Я перекрестился перед входом, ты нет. Зашли внутрь. Пусто, мы одни. Потрескивают догорающие свечи, смотрят из полумрака святые: ни в чем не обвиняют, глядят и все. Кто строго, кто ласково, кто озорно. Ты поставила свечку иконе с изображением последней царской семьи. Я понял, что ты не знала, кому надо ставить свечку, но спрашивать меня не хотела.
…Встала прямо в центр храма, подняла голову вверх и с такой тяжестью, с такой болью выдохнула, что пламя свечей затрепетало, дернулось, а некоторые и вовсе погасли. Как августовские звезды тогда, в поле…
– Ладно, я в машину, – сказала, словно я не собирался ехать вместе с тобой.
Ты вышла, я вышел следом, но кто-то дернул меня за руку:
– Постой, дружочек.
Обернулся, отдернул руку. Мужик лет пятидесяти, с бородой, с выцветшими глазами, с чертами лица больше женскими, чем мужскими, в синем плаще, с длинными нечесаными волосами, как у ведьмы, с тростью, с перегаром, пахнущим вечностью.
Я мысленно окрестил мужика спившимся графом.
Он мягко, под локоть, отвел меня в сторонку, указал глазами на лавочку: присядем, мол.

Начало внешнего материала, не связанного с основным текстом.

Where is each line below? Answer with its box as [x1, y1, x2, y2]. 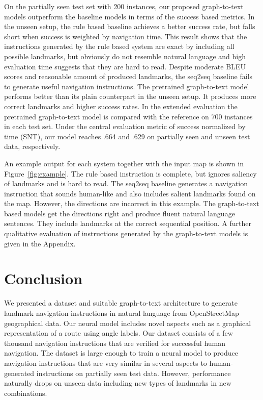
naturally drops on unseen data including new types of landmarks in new [4, 378, 231, 388]
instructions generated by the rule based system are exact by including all [4, 41, 235, 52]
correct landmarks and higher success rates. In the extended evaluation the [4, 101, 238, 111]
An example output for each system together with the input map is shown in [4, 158, 244, 168]
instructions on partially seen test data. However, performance [36, 367, 231, 378]
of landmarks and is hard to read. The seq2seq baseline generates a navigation [4, 178, 248, 189]
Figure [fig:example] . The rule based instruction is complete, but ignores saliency [4, 168, 257, 179]
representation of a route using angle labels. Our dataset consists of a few [4, 328, 233, 338]
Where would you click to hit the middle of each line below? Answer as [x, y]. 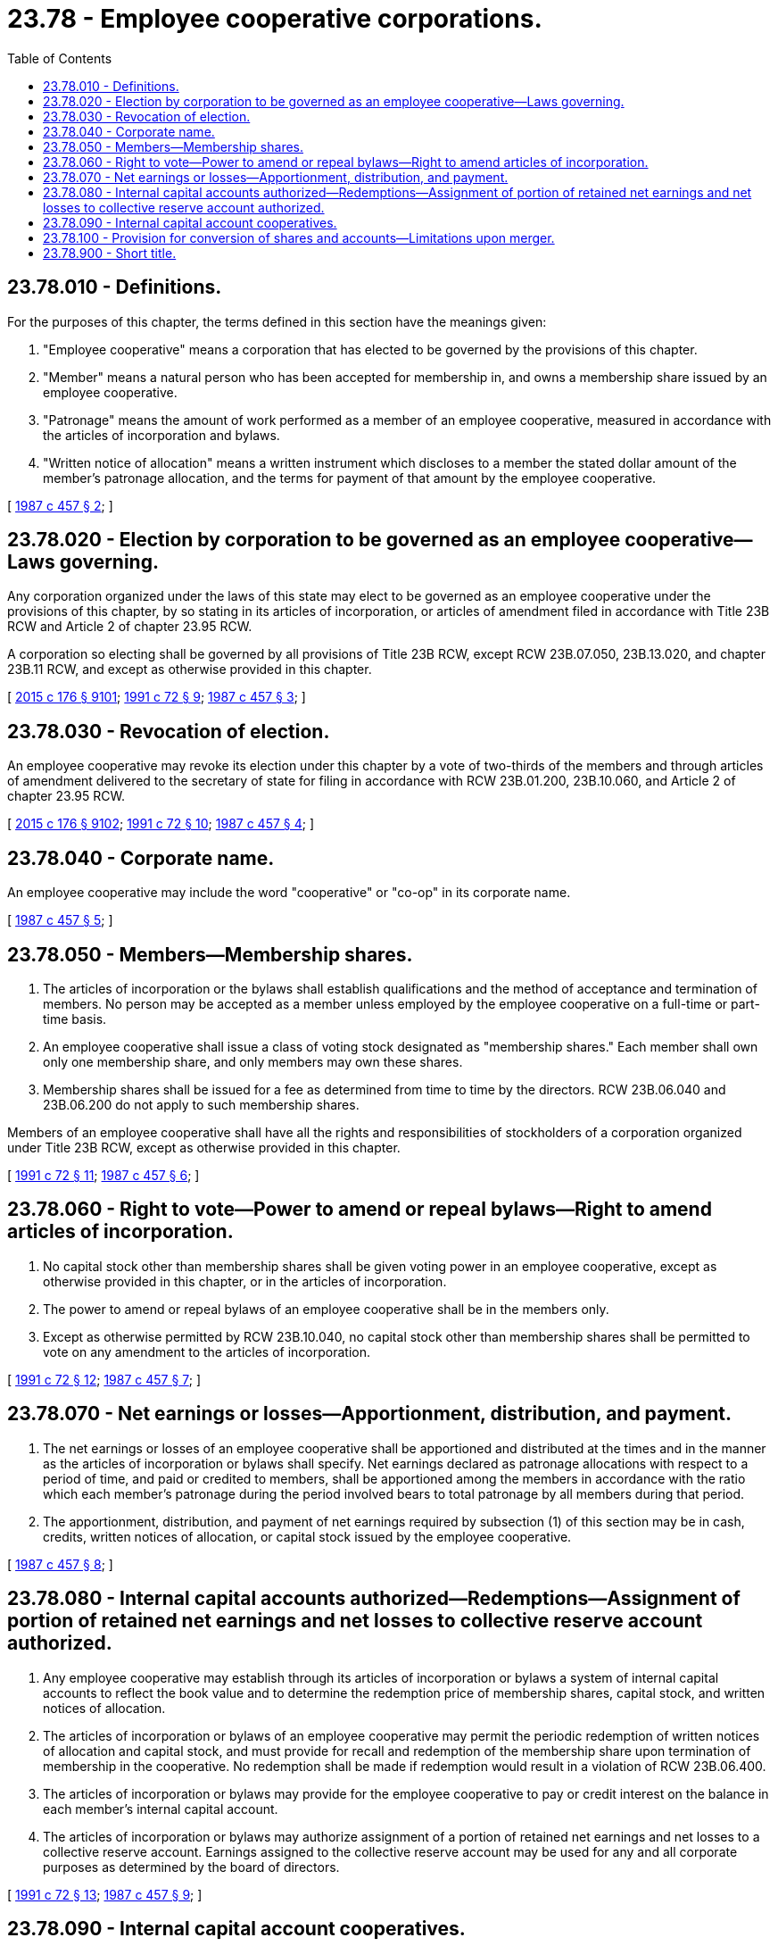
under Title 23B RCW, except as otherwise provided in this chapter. [204, 1147]
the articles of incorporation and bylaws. [161, 435]
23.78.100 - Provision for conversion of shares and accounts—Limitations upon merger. [299, 237]
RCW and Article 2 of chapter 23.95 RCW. [130, 627]
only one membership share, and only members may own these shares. [253, 1061]
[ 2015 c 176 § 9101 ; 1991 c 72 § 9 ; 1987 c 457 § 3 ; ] [157, 697]
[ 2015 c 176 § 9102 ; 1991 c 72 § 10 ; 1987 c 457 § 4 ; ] [161, 824]
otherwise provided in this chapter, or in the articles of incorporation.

Ты завела машину, стала медленно отъезжать. А граф начал вкрадчиво, учтиво, но словно с середины истории:
– Васильюшку когда отпевали, мой хороший, вот, с неделю назад. Я сначала стоял как положено человеку – со свечкой, с мыслями равными моменту. Мой дорогой друг, Васильюшка наш был человек вот прямо… Ну, отпевали… Гундос этот, отче Михаиле, не люблю его, гундосит, как проклятый, – граф скривил лицо так, что на нем ничего не осталось, кроме носа и морщин. – Надоел он мне своей фальшью, мой хороший. Матом нельзя у церкви, а то я бы сказал. А у меня сюрприз был с собой для Васильюшки. Самый ценный. Пластинка «Битлз», альбом «Let it be». Затертая-я, заслушанная-я, запиленная-я – ой! Подошел я к гробу, поцеловал Васильюшку и прямо вот между ножкой его и деревом гробика смертного пластинку и вставил. Ну, это самое ценное, что было у нас с ним.